Which Words Does Google Instant Blacklist?


Some folks at the Hacker publication 2600 decided to compile a list of words that are restricted by Google Instant.

Except in extreme and special cases, Google is known for anything but censorship, but as we’ve said before, there are some terms the web giant’s new instant search feature won’t work with.

We understand Google’s intentions; the team over there is trying to make sure that no one sees pornographic or violent results they might fight disturbing unless they really mean to search for them. When asked about this feature a few weeks ago, Google’s Johanna Wright said the restrictions are in place to protect children.

But Google has opened itself up to a potential PR problem, because some of these omissions will be at best bewildering and at worst offensive to particularly sensitive (or progressive) users who don’t understand how Google Instant actually works.

For example, “bisexual” and “lesbian” are among the restricted words. Type them in to Google and the instant search will immediately stop delivering new results. You have to hit enter to confirm, yes, you really do want to know about something in some way related to bisexuals or lesbians.


Why Did Google Block These Words?


You can still search for these terms. The issue is that when you type them, Google Instant stops reporting results on the fly, and you must hit “enter” to see results.

That happens because Google Instant doesn’t just use what you’ve typed to display results. It reads data collected over the years about previous users’ searches to predict what you’re going to type. It’s the same algorithm that handles auto-complete, or the Google Suggest pop-ups in the old, not-so-instant Google search. Google searches only display for the exact text that you’ve typed after you’ve hit enter.

When results fail to appear after you’ve typed “lesbian” or “butt,” it’s not because the results are being censored. Google is struggling to prevent the text of offensive searches users have made in the past (there have been other controversies on this subject before) from jumping up in front of you when you’re looking for something innocuous.

Since countless users may have followed the word lesbian with “porn,” generating results inappropriate for children, Google’s algorithm has decided not to immediately throw 20 links to lesbian porn sites in your face when you type “lesbian,” even if that’s the most common search based on the algorithmic data.

When we contacted Google for comment, we received this statement from a spokesperson:

“There are a number of reasons you may not be seeing search queries for a particular topic. Among other things, we apply a narrow set of removal policies for pornography, violence, and hate speech. It’s important to note that removing queries from Autocomplete is a hard problem, and not as simple as blacklisting particular terms and phrases.

In search, we get more than one billion searches each day. Because of this, we take an algorithmic approach to removals, and just like our search algorithms, these are imperfect. We will continue to work to improve our approach to removals in Autocomplete, and are listening carefully to feedback from our users.

Our algorithms look not only at specific words, but compound queries based on those words, and across all languages.

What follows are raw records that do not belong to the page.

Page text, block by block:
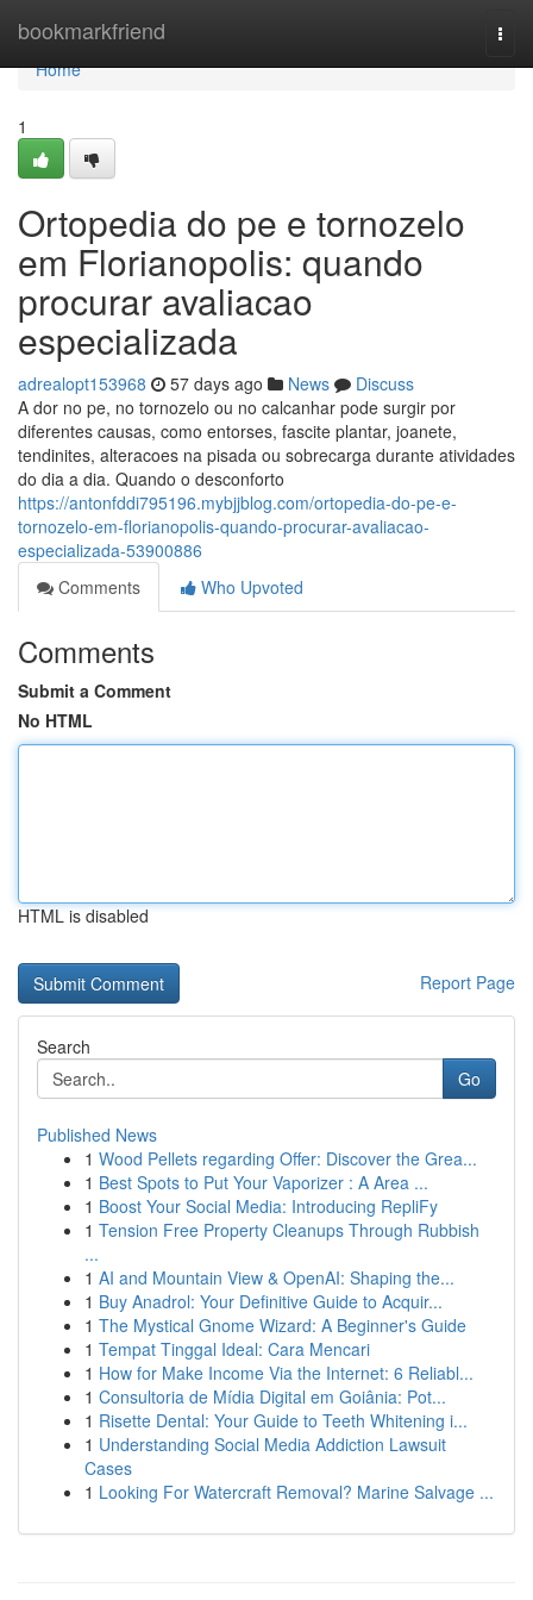
bookmarkfriend
Home
Home
1
Ortopedia do pe e tornozelo
em Florianopolis: quando
procurar avaliacao
especializada
adrealopt153968 57 days ago News
Discuss
A dor no pe, no tornozelo ou no calcanhar pode surgir por
diferentes causas, como entorses, fascite plantar, joanete,
tendinites, alteracoes na pisada ou sobrecarga durante atividades
do dia a dia. Quando o desconforto
https://antonfddi795196.mybjjblog.com/ortopedia-do-pe-e-
tornozelo-em-florianopolis-quando-procurar-avaliacao-
especializada-53900886
Comments
Who Upvoted
Comments
Submit a Comment
No HTML
HTML is disabled
Report Page
Search
Go
Published News
1 Wood Pellets regarding Offer: Discover the Grea...
1 Best Spots to Put Your Vaporizer : A Area ...
1 Boost Your Social Media: Introducing RepliFy
1 Tension Free Property Cleanups Through Rubbish
...
1 AI and Mountain View & OpenAI: Shaping the...
1 Buy Anadrol: Your Definitive Guide to Acquir...
1 The Mystical Gnome Wizard: A Beginner's Guide
1 Tempat Tinggal Ideal: Cara Mencari
1 How for Make Income Via the Internet: 6 Reliabl...
1 Consultoria de Mídia Digital em Goiânia: Pot...
1 Risette Dental: Your Guide to Teeth Whitening i...
1 Understanding Social Media Addiction Lawsuit
Cases
1 Looking For Watercraft Removal? Marine Salvage ...
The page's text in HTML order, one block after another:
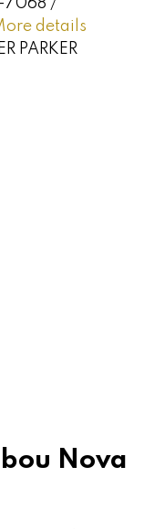
7068 /
details
PARKER
Nova
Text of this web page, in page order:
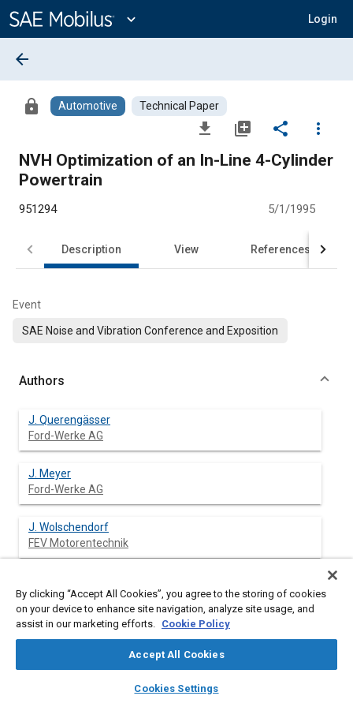
Content
expand_more Login
library_books auto_awesome
SAE AI Chat
arrow_back
lock Automotive Technical Paper
file_download library_add share
more_vert
NVH Optimization of an In-Line 4-Cylinder
Powertrain
951294 5/1/1995
Description View References
Event
SAE Noise and Vibration Conference and Exposition
Authors
J. Querengässer
Ford-Werke AG
J. Meyer
Ford-Werke AG
J. Wolschendorf
FEV Motorentechnik
FEV Motorentechnik
By clicking “Accept All Cookies”, you agree to the storing of cookies
on your device to enhance site navigation, analyze site usage, and
assist in our marketing efforts. Cookie Policy
Accept All Cookies
Cookies Settings
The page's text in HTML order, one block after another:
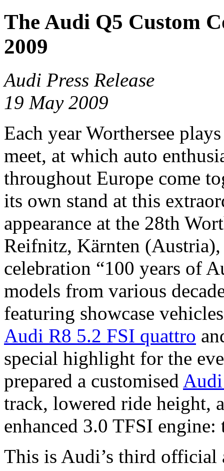
The Audi Q5 Custom
2009
Audi Press Release
19 May 2009
Each year Worthersee
meet, at which auto
throughout Europe come
its own stand at this
appearance at the 28th
Reifnitz, Kärnten
celebration “100 years of
models from various
featuring showcase
Audi R8 5.2 FSI quattro
special highlight for the
prepared a customised
track, lowered ride height,
enhanced 3.0 TFSI
This is Audi’s third official
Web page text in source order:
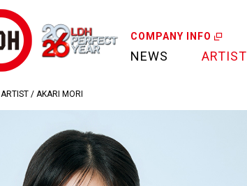
COMPANY INFO
NEWS ARTIST
ARTIST / AKARI MORI
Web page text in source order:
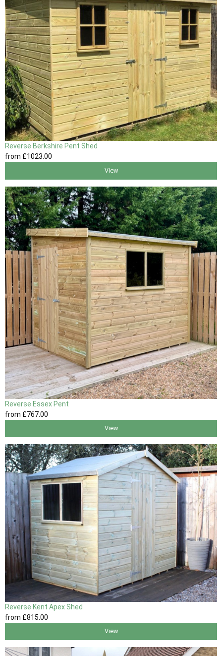
Reverse Berkshire Pent Shed
from £1023.00
View
Reverse Essex Pent
from £767.00
View
Reverse Kent Apex Shed
from £815 .00
View
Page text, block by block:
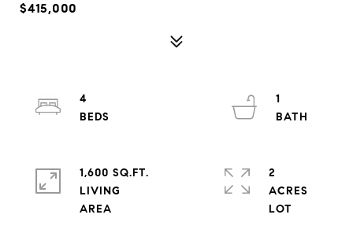
$415,000
4
1
1,600 SQ.FT.
LIVING
2
ACRES

So, for example, if there’s a bad word in Russian, we may remove a compound word including the transliteration of the Russian word into English. We also look at the search results themselves for given queries. So, for example, if the results for a particular query seem pornographic, our algorithms may remove that query from Autocomplete, even if the query itself wouldn’t otherwise violate our policies. This system is neither perfect nor instantaneous, and we will continue to work to make it better.”

Google’s highly effective SafeSearch algorithm still applies to instant search results. SafeSearch can filter out potentially offensive search results quite effectively after a user has hit “enter” — the first page of results for “lesbian” with moderate safe search enabled is completely innocuous — and it works for searches in progress too.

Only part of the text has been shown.